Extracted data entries
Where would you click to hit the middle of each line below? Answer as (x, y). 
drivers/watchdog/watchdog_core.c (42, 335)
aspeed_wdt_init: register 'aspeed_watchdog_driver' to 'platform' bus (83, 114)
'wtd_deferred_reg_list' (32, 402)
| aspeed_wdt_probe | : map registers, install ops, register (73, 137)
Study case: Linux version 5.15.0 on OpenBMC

* What you have to do: Print all of the records, leaving each one exactly as it appears above.

* Answer section:
Where would you click to hit the middle of each line below? Answer as (x, y). 
drivers/watchdog/watchdog_core.c (42, 335)
aspeed_wdt_init: register 'aspeed_watchdog_driver' to 'platform' bus (83, 114)
'wtd_deferred_reg_list' (32, 402)
| aspeed_wdt_probe | : map registers, install ops, register (73, 137)
Study case: Linux version 5.15.0 on OpenBMC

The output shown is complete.